Hidalgo…. 2700 with a 140/143 is stout. I took a Ruger American in 6.5 Creed down to the Whittington Center many years ago, and shot that old 140 factory load. It was June or July in Raton, and temps were in the low 90’s. I had swipe marks on almost every piece of brass.
 
Originally Posted By: COinWA
Hidalgo…. 2700 with a 140/143 is stout. I took a Ruger American in 6.5 Creed down to the Whittington Center many years ago, and shot that old 140 factory load. It was June or July in Raton, and temps were in the low 90’s. I had swipe marks on almost every piece of brass.

That's what I was trying to say. I've never ran my Creedmoor anywhere near that fast without seeing at least some type of pressure signs. And like I said, I see much better accuracy around the 2500 range.

Some rifles with different chamber specs might be able to get away with it but mine definitely won't.
 
Powder charges from any source are just a reference for me.

Just from book to book, company to company the ranges are extreme. And for good reason!

Just the round count on your own particular rifle will affect velocity data. Probably one of the biggest things i have found affecting pressure is case capacity variations of different manufactures brass.

WLR primers will definitely increase pressure with certain powders as they are hotter primers. Expect +50fps

Many times just a different lot of the same powder can be different by 1-2 grains in larger cartridges!
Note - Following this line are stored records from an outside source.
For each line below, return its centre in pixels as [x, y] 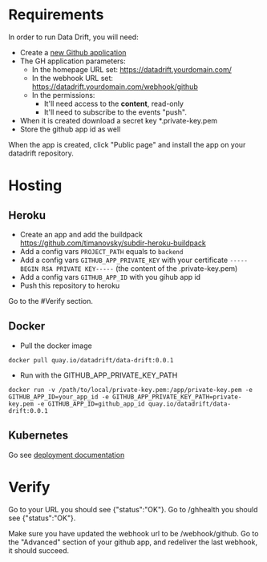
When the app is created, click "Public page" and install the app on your [127, 144]
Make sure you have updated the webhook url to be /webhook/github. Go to [133, 533]
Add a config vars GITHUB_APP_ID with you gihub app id [110, 277]
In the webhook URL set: [73, 78]
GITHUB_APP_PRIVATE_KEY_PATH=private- [177, 397]
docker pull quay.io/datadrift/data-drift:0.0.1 [91, 360]
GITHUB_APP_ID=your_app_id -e [59, 397]
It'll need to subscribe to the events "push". [115, 112]
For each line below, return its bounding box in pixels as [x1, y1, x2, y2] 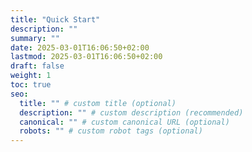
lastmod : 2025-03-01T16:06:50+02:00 [10, 52, 163, 62]
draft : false [10, 61, 65, 71]
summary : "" [10, 33, 60, 43]
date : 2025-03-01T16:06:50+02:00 [10, 42, 150, 53]
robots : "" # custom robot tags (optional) [19, 126, 203, 136]
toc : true [10, 80, 52, 90]
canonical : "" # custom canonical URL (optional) [19, 117, 230, 127]
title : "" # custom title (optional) [19, 98, 177, 108]
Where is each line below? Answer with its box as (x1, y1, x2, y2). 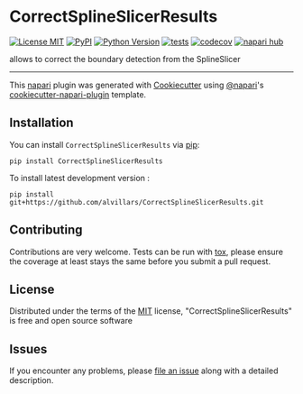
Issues (9, 341, 48, 357)
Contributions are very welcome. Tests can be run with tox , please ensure (9, 246, 284, 257)
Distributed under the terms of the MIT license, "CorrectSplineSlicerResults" (9, 306, 293, 316)
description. (9, 375, 54, 386)
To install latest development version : (9, 172, 151, 183)
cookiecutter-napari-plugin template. (9, 88, 147, 100)
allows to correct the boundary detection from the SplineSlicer (9, 53, 241, 64)
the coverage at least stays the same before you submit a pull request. (9, 255, 271, 267)
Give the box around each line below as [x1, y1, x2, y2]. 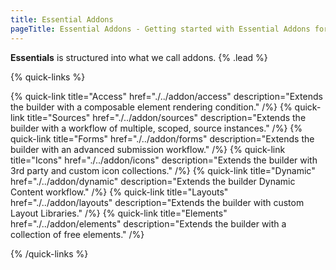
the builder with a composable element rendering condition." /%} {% [10, 101, 293, 113]
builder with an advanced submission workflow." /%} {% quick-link [10, 143, 286, 155]
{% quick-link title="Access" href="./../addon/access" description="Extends [10, 90, 323, 102]
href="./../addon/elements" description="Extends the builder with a [10, 217, 287, 230]
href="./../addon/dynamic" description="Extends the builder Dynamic [10, 175, 296, 187]
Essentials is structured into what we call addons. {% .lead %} [10, 51, 268, 63]
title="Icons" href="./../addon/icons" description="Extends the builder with [10, 154, 318, 166]
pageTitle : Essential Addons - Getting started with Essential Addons [10, 24, 311, 34]
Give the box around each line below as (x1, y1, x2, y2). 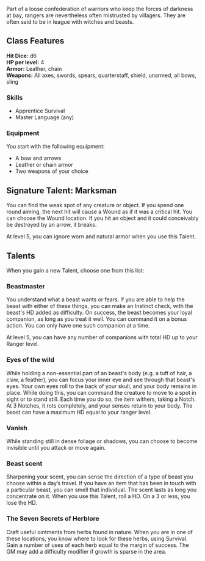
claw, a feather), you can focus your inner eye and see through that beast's (6, 376, 195, 383)
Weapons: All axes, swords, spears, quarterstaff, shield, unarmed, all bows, (6, 71, 196, 79)
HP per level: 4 (6, 58, 45, 66)
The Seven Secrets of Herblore (6, 515, 99, 523)
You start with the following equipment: (6, 143, 105, 150)
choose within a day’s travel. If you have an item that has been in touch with (6, 480, 196, 487)
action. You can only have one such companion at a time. (6, 322, 151, 329)
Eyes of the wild (6, 356, 55, 364)
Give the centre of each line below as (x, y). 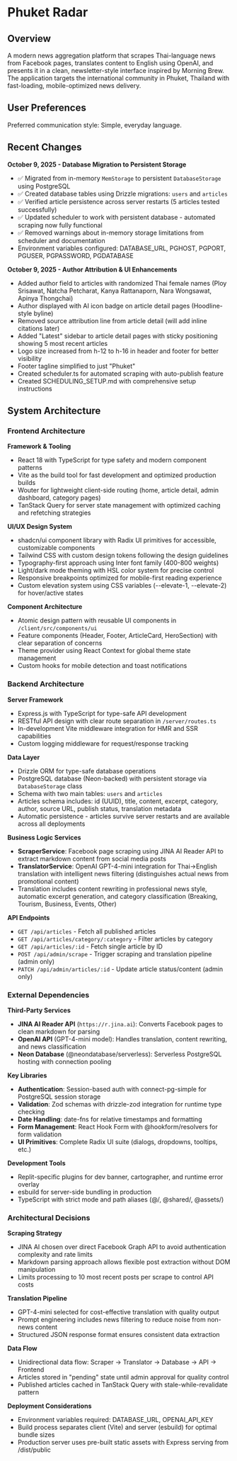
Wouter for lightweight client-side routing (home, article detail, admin (118, 491)
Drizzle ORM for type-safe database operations (87, 771)
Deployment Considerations (50, 1406)
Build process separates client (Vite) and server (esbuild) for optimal (117, 1427)
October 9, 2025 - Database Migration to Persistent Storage (97, 164)
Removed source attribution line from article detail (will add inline (112, 320)
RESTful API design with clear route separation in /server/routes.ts (117, 721)
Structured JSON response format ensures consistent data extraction (119, 1335)

I would say much of the time, I hit book velocity prior to reaching max load. (this is usually at, or very close to where i stop going up in charge weight)

Sometimes book max velocity is much lower. In this case i usually keep adding until velocity is adequate.

Powder charges are just a reference.

If you run your brass over pressure it will not respond to the sizing die like brass ran inside its pressure limits. This creates fliers.

It is best to do this right, (as AWS posted) Or just keep buying factory ammo.

I am starting to buy more and more of Hornady's factory ammo these days. This is from a guy who would not touch factory ammo ever!
 
Just because it’s factory ammo…. doesn’t mean it won’t be “warm” on occasion too. ESPECIALLY the Hornady stuff in newer rounds (Creeds, PRCs, etc). Tough to sell rounds for new cartridges when they do the same thing as old cartridges…. so they tend to push them harder than cartridges that may end up in older firearms.

Pressure signs are pressure signs… regardless of whether the rounds were loaded in a factory, or your garage.